Augmented Reality and HoloLens Applications

This work presents cutting edge Augmented Reality that overcome the visual limitations associated with the traditional, static 2D methods of communicating evacuation plans for multilevel buildings. Using existing building features, we demonstrate how the AR instructional modules provide contextualized 3D visualizations that promote and support spatial knowledge acquisition and cognitive mapping thereby enhancing situational awareness. These AR visualizations are developed for first responders and building occupants to help increase emergency preparedness. The projects include (a) Spatial Analysis at UNT, (b) Navigation, (c) Geospatial  Analysis, (d) Situational awareness, (e) Intelligent Signs, (f) Evacuation, and (g) Emergency response

Megacity: A CVE for Emergency Response, Training, and Decision Making

The goal of this research is to use game creation as a metaphor for creating an experimental setup to study human behavior in a megacity for emergency response, decision-making strategies, and what-if scenarios. It incorporates user-controlled characters as avatars and computer-controlled characters as agents in the megacity CVE (Collaborative Virtual Reality Environment). Virtual crowds for non-combative environments play an important role in modern military operations and often create complications for the combatant forces involved. To address this problem, we are developing crowd simulation capable of generating crowds of non-combative civilians that exhibit a variety of individual and group behaviors at a different level of fidelity.

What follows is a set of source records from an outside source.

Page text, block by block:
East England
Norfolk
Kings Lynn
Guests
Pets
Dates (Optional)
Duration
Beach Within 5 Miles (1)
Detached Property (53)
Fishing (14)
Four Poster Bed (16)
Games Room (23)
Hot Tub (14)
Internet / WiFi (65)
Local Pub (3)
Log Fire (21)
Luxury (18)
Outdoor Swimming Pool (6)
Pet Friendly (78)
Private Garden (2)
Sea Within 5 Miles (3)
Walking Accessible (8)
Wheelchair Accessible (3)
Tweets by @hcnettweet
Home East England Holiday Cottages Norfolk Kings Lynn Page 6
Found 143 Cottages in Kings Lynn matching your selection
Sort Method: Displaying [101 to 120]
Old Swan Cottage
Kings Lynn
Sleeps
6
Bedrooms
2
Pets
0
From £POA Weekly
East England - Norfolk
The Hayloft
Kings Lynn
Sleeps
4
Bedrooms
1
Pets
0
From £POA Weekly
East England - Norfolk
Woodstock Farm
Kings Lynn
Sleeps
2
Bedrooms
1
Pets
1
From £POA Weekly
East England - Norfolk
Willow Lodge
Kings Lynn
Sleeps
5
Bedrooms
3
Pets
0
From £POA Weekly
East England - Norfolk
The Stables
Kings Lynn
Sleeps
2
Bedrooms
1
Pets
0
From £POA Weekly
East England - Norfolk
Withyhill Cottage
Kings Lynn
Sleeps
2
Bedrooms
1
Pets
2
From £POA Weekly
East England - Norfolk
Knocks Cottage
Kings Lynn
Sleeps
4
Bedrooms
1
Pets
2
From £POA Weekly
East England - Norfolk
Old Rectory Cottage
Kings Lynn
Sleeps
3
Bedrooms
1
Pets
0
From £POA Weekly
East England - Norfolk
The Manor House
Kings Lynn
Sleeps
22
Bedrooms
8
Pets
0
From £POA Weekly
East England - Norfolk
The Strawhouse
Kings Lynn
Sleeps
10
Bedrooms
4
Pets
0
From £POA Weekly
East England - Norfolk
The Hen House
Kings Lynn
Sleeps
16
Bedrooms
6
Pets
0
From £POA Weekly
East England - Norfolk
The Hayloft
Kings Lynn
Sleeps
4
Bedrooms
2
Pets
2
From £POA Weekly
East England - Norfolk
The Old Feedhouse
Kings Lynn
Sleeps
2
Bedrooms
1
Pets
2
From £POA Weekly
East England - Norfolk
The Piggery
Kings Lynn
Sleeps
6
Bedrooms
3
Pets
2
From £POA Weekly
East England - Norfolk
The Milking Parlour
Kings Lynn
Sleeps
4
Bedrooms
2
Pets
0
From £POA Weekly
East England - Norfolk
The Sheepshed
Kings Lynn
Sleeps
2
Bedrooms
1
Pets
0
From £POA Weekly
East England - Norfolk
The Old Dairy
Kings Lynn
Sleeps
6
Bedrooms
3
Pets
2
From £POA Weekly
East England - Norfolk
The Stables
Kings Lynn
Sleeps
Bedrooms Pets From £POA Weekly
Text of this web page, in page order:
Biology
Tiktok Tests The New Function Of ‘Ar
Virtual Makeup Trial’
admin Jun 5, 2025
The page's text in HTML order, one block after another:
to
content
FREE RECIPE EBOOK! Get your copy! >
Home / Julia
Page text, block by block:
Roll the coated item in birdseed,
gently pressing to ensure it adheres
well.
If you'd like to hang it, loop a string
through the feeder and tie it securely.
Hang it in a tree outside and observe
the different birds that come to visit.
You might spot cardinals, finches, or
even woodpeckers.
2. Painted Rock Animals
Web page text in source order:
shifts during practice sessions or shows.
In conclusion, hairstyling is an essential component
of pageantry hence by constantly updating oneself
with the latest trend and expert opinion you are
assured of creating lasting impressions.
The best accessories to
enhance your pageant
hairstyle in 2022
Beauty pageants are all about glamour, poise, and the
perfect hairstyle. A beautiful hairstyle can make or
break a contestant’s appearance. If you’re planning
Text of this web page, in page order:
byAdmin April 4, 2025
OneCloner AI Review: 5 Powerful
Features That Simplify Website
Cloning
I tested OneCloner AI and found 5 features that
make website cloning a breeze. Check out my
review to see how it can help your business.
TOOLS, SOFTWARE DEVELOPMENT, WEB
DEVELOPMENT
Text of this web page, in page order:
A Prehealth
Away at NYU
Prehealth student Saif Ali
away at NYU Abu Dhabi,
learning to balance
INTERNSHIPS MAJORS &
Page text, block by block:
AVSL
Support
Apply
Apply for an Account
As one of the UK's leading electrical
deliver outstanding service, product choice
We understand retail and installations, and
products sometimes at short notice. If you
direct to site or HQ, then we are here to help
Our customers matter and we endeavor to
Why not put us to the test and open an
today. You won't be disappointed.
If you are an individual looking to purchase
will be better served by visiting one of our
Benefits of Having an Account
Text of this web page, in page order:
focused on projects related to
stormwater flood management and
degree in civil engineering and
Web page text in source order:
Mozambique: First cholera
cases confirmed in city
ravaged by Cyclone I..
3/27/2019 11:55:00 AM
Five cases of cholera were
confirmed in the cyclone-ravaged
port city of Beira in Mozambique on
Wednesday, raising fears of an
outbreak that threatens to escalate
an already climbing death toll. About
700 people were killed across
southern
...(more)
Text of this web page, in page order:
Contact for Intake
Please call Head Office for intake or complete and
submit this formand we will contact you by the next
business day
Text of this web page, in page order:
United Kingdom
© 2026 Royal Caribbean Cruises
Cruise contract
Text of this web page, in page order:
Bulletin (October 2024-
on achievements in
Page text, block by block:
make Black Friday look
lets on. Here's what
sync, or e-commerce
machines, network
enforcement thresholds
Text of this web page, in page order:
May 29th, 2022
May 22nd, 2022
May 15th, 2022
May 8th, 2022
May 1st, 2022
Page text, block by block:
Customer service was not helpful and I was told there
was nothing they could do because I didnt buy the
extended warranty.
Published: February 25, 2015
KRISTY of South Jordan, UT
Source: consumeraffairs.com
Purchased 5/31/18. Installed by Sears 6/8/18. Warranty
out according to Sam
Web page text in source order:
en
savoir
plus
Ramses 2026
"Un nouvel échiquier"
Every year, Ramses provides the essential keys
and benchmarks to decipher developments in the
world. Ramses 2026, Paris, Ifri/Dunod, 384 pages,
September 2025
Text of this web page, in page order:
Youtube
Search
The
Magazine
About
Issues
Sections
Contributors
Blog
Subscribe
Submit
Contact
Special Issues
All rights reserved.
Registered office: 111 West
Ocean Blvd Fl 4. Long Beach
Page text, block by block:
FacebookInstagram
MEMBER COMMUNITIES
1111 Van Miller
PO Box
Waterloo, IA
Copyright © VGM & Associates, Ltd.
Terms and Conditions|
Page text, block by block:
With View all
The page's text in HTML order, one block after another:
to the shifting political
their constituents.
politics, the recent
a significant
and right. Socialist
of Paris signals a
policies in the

Human Centric Cyber Situation Awareness and Data Visualization

The goal of this project is to explore ways to visualize the Cyber Situational Awareness capability of an enterprise to the next level by developing holistic human centric situational awareness approaches into new systems that can achieve self-awareness. This research effort aims to identify how graphical objects (such as data-shapes) developed in accordance with an analyst's mental model can enhance analyst's situation awareness. The humans are more adept at inferring meaning from graphical objects, links and associations in a data element. The project aims to use virtual reality techniques to visualize the XML data through the use of a Force Directed Node Graph in 3D which renders and updates in real-time. It can be used to visualize computer networks for cyber-attacks.